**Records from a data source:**
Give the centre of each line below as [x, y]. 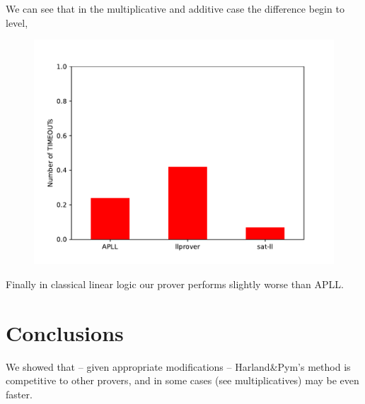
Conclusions [65, 332]
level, [17, 22]
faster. [19, 394]
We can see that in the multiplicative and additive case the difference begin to [175, 8]
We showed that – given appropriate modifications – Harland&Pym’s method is [178, 366]
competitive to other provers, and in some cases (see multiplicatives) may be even [182, 380]
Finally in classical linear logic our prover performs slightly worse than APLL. [175, 284]

**WHAT IS EXPECTED:**
Retype every record above word for word, leaving out any pictures.

**RESULT OF THIS EXERCISE:**
Give the centre of each line below as [x, y]. 
Conclusions [65, 332]
level, [17, 22]
faster. [19, 394]
We can see that in the multiplicative and additive case the difference begin to [175, 8]
We showed that – given appropriate modifications – Harland&Pym’s method is [178, 366]
competitive to other provers, and in some cases (see multiplicatives) may be even [182, 380]
Finally in classical linear logic our prover performs slightly worse than APLL. [175, 284]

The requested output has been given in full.